Dataset records:
=====

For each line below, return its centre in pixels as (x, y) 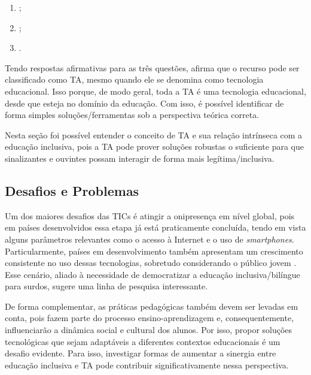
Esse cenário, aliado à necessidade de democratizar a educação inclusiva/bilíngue (153, 274)
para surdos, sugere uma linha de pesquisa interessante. (106, 286)
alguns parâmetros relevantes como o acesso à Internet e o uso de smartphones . (150, 239)
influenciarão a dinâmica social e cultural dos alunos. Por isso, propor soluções (149, 330)
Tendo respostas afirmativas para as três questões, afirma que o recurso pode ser (152, 67)
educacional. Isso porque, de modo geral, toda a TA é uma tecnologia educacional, (155, 91)
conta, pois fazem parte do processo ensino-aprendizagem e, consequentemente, (150, 318)
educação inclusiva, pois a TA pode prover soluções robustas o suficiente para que (155, 146)

=====

Could you please repeat the entries above exactly, with every picture left out?

For each line below, return its centre in pixels as (x, y) 
Esse cenário, aliado à necessidade de democratizar a educação inclusiva/bilíngue (153, 274)
para surdos, sugere uma linha de pesquisa interessante. (106, 286)
alguns parâmetros relevantes como o acesso à Internet e o uso de smartphones . (150, 239)
influenciarão a dinâmica social e cultural dos alunos. Por isso, propor soluções (149, 330)
Tendo respostas afirmativas para as três questões, afirma que o recurso pode ser (152, 67)
educacional. Isso porque, de modo geral, toda a TA é uma tecnologia educacional, (155, 91)
conta, pois fazem parte do processo ensino-aprendizagem e, consequentemente, (150, 318)
educação inclusiva, pois a TA pode prover soluções robustas o suficiente para que (155, 146)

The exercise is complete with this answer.